Take the listing below and write it out again exactly, skipping any picture that it holds.
^^^^
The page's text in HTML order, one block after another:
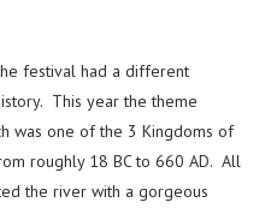
festival had a different
This year the theme
was one of the 3 Kingdoms of
roughly 18 BC to 660 AD. All
the river with a gorgeous
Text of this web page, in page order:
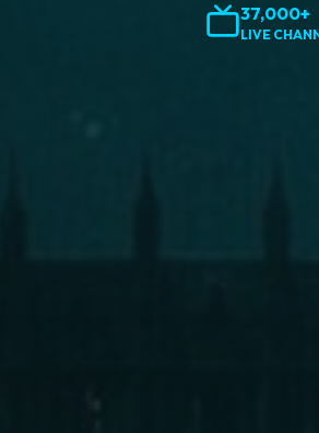
37,000+
LIVE
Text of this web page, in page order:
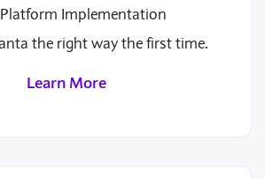
Platform Implementation
the right way the first time.
Learn More
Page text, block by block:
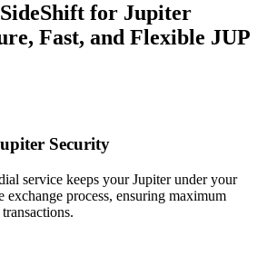
for Jupiter
Fast, and Flexible JUP
Security
service keeps your Jupiter under your
exchange process, ensuring maximum
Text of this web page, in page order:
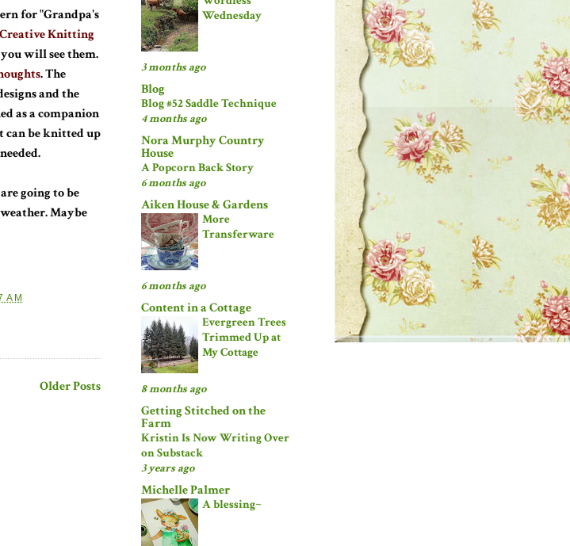
for "Grandpa's
Creative Knitting
will see them.
. The
and the
as a companion
can be knitted up
going to be
Maybe
AM
Older Posts
Wednesday
3 months ago
Blog
Blog #52 Saddle Technique
4 months ago
Nora Murphy Country
House
A Popcorn Back Story
6 months ago
Aiken House & Gardens
More
Transferware
6 months ago
Content in a Cottage
Evergreen Trees
Trimmed Up at
My Cottage
8 months ago
Getting Stitched on the
Farm
Kristin Is Now Writing Over
on Substack
3 years ago
Michelle Palmer
A blessing~
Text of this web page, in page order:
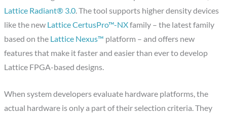
Lattice Radiant® 3.0. The tool supports higher density devices
like the new Lattice CertusPro™-NXfamily – the latest family
based on the Lattice Nexus™ platform – and offers new
features that make it faster and easier than ever to develop
Lattice FPGA-based designs.
When system developers evaluate hardware platforms, the
actual hardware is only a part of their selection criteria. They
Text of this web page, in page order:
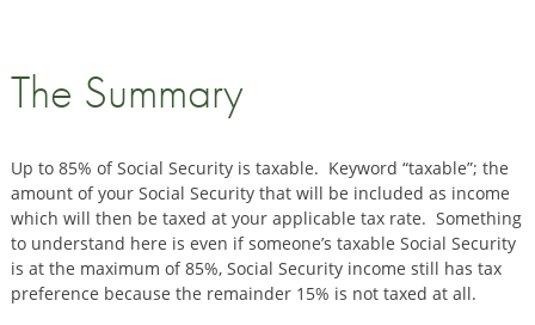
The Summary
Up to 85% of Social Security is taxable. Keyword “taxable”; the
amount of your Social Security that will be included as income
which will then be taxed at your applicable tax rate. Something
to understand here is even if someone’s taxable Social Security
is at the maximum of 85%, Social Security income still has tax
preference because the remainder 15% is not taxed at all.
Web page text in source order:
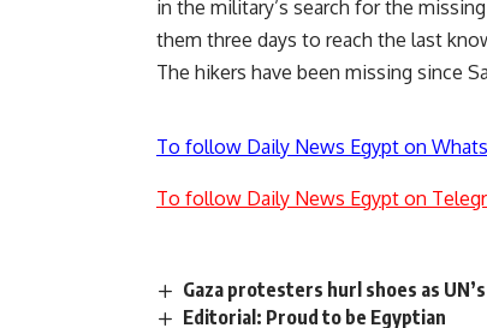
in the military’s search for the
them three days to reach the last
The hikers have been missing since
To follow Daily News Egypt on
To follow Daily News Egypt on
Gaza protesters hurl shoes as
Editorial: Proud to be Egyptian
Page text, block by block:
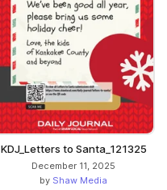
KDJ_Letters to Santa_121325
December 11, 2025
by Shaw Media
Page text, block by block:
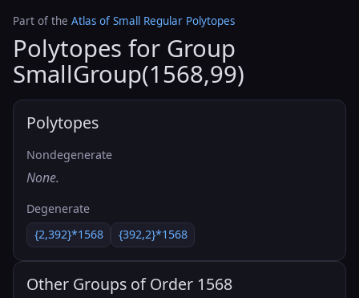
Part of the Atlas of Small Regular Polytopes
Polytopes for Group
SmallGroup(1568,99)
Polytopes
Nondegenerate
None.
Degenerate
{2,392}*1568
{392,2}*1568
Other Groups of Order 1568
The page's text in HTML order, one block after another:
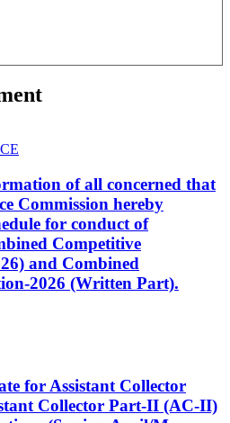
of all concerned that
Commission hereby
for conduct of
Competitive
and Combined
2026 (Written Part).
for Assistant Collector
Collector Part-II (AC-II)
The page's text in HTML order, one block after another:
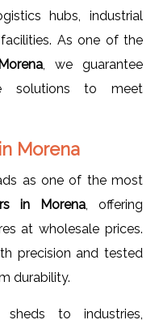
hubs, industrial
As one of the
, we guarantee
solutions to meet
Morena
as one of the most
in Morena, offering
at wholesale prices.
precision and tested
durability.
to industries,
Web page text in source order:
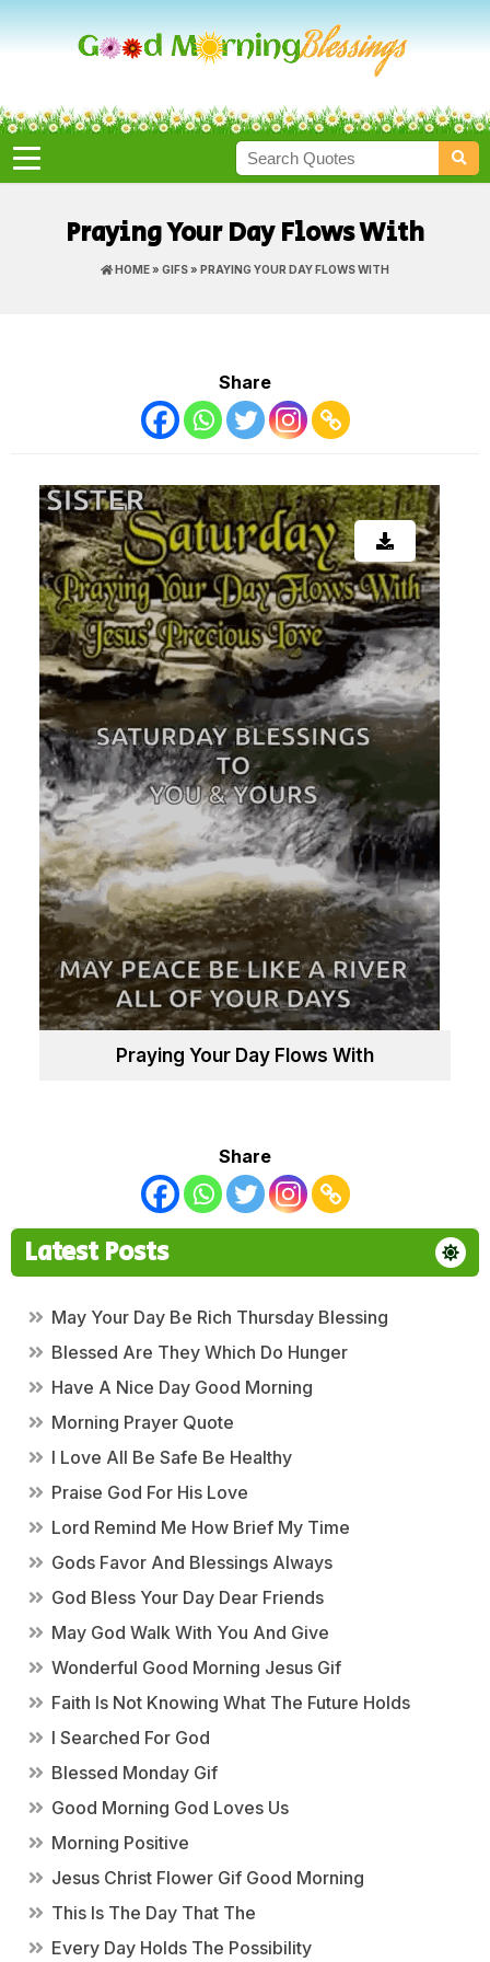
Praying Your Day Flows With
HOME» GIFS» PRAYING YOUR DAY FLOWS WITH
Share
Praying Your Day Flows With
Share
Latest Posts
May Your Day Be Rich Thursday Blessing
Blessed Are They Which Do Hunger
Have A Nice Day Good Morning
Morning Prayer Quote
I Love All Be Safe Be Healthy
Praise God For His Love
Lord Remind Me How Brief My Time
Gods Favor And Blessings Always
God Bless Your Day Dear Friends
May God Walk With You And Give
Wonderful Good Morning Jesus Gif
Faith Is Not Knowing What The Future Holds
I Searched For God
Blessed Monday Gif
Good Morning God Loves Us
Morning Positive
Jesus Christ Flower Gif Good Morning
This Is The Day That The
Every Day Holds The Possibility
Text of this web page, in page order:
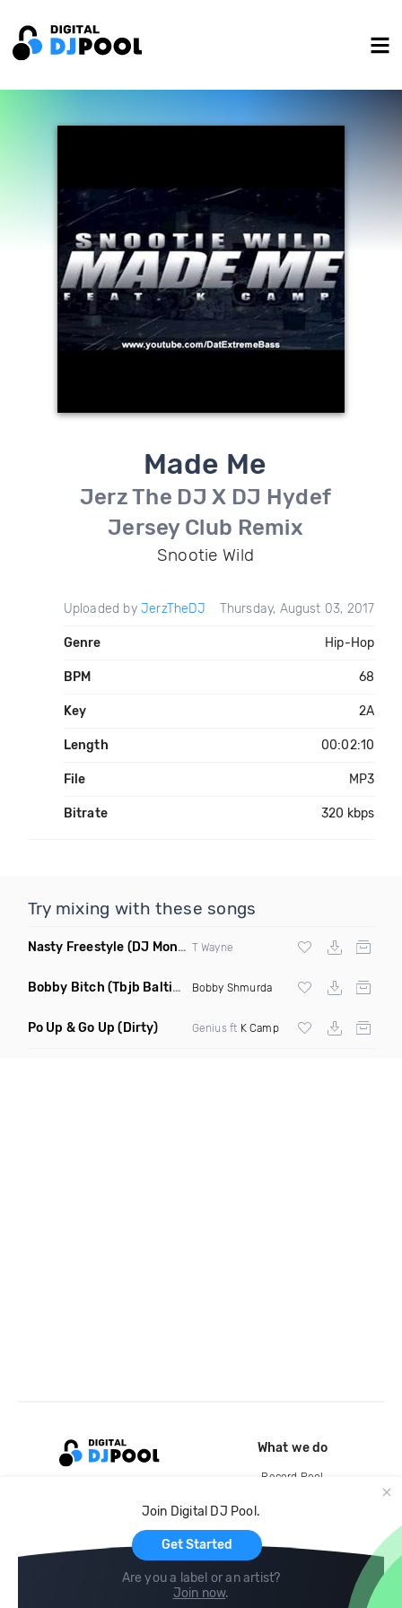
Made Me
Jerz The DJ X DJ Hydef
Jersey Club Remix
Snootie Wild
Uploaded by JerzTheDJ Thursday, August 03, 2017
Genre Hip-Hop
BPM 68
Key 2A
Length 00:02:10
File MP3
Bitrate 320 kbps
Try mixing with these songs
Nasty Freestyle (DJ Montay Edm Trap Remix) T Wayne
Bobby Bitch (Tbjb Baltimore Club Remix Dirty) Bobby Shmurda
Po Up & Go Up (Dirty) Genius ft K Camp
Join Digital DJ Pool.
Get Started
Are you a label or an artist?
Join now.
What we do
Record Pool
^^^^
## Written answer
The page's text in HTML order, one block after another:
festival had a different
This year the theme
was one of the 3 Kingdoms of
roughly 18 BC to 660 AD. All
the river with a gorgeous
Text of this web page, in page order:
37,000+
LIVE
Text of this web page, in page order:
Platform Implementation
the right way the first time.
Learn More
Page text, block by block:
for Jupiter
Fast, and Flexible JUP
Security
service keeps your Jupiter under your
exchange process, ensuring maximum
Text of this web page, in page order:
for "Grandpa's
Creative Knitting
will see them.
. The
and the
as a companion
can be knitted up
going to be
Maybe
AM
Older Posts
Wednesday
3 months ago
Blog
Blog #52 Saddle Technique
4 months ago
Nora Murphy Country
House
A Popcorn Back Story
6 months ago
Aiken House & Gardens
More
Transferware
6 months ago
Content in a Cottage
Evergreen Trees
Trimmed Up at
My Cottage
8 months ago
Getting Stitched on the
Farm
Kristin Is Now Writing Over
on Substack
3 years ago
Michelle Palmer
A blessing~
Text of this web page, in page order:
Lattice Radiant® 3.0. The tool supports higher density devices
like the new Lattice CertusPro™-NXfamily – the latest family
based on the Lattice Nexus™ platform – and offers new
features that make it faster and easier than ever to develop
Lattice FPGA-based designs.
When system developers evaluate hardware platforms, the
actual hardware is only a part of their selection criteria. They
Text of this web page, in page order:
The Summary
Up to 85% of Social Security is taxable. Keyword “taxable”; the
amount of your Social Security that will be included as income
which will then be taxed at your applicable tax rate. Something
to understand here is even if someone’s taxable Social Security
is at the maximum of 85%, Social Security income still has tax
preference because the remainder 15% is not taxed at all.
Web page text in source order:
in the military’s search for the
them three days to reach the last
The hikers have been missing since
To follow Daily News Egypt on
To follow Daily News Egypt on
Gaza protesters hurl shoes as
Editorial: Proud to be Egyptian
Page text, block by block:
KDJ_Letters to Santa_121325
December 11, 2025
by Shaw Media
Page text, block by block:
Part of the Atlas of Small Regular Polytopes
Polytopes for Group
SmallGroup(1568,99)
Polytopes
Nondegenerate
None.
Degenerate
{2,392}*1568
{392,2}*1568
Other Groups of Order 1568
The page's text in HTML order, one block after another:
of all concerned that
Commission hereby
for conduct of
Competitive
and Combined
2026 (Written Part).
for Assistant Collector
Collector Part-II (AC-II)
The page's text in HTML order, one block after another:
hubs, industrial
As one of the
, we guarantee
solutions to meet
Morena
as one of the most
in Morena, offering
at wholesale prices.
precision and tested
durability.
to industries,
Web page text in source order:
Praying Your Day Flows With
HOME» GIFS» PRAYING YOUR DAY FLOWS WITH
Share
Praying Your Day Flows With
Share
Latest Posts
May Your Day Be Rich Thursday Blessing
Blessed Are They Which Do Hunger
Have A Nice Day Good Morning
Morning Prayer Quote
I Love All Be Safe Be Healthy
Praise God For His Love
Lord Remind Me How Brief My Time
Gods Favor And Blessings Always
God Bless Your Day Dear Friends
May God Walk With You And Give
Wonderful Good Morning Jesus Gif
Faith Is Not Knowing What The Future Holds
I Searched For God
Blessed Monday Gif
Good Morning God Loves Us
Morning Positive
Jesus Christ Flower Gif Good Morning
This Is The Day That The
Every Day Holds The Possibility
Text of this web page, in page order:
Made Me
Jerz The DJ X DJ Hydef
Jersey Club Remix
Snootie Wild
Uploaded by JerzTheDJ Thursday, August 03, 2017
Genre Hip-Hop
BPM 68
Key 2A
Length 00:02:10
File MP3
Bitrate 320 kbps
Try mixing with these songs
Nasty Freestyle (DJ Montay Edm Trap Remix) T Wayne
Bobby Bitch (Tbjb Baltimore Club Remix Dirty) Bobby Shmurda
Po Up & Go Up (Dirty) Genius ft K Camp
Join Digital DJ Pool.
Get Started
Are you a label or an artist?
Join now.
What we do
Record Pool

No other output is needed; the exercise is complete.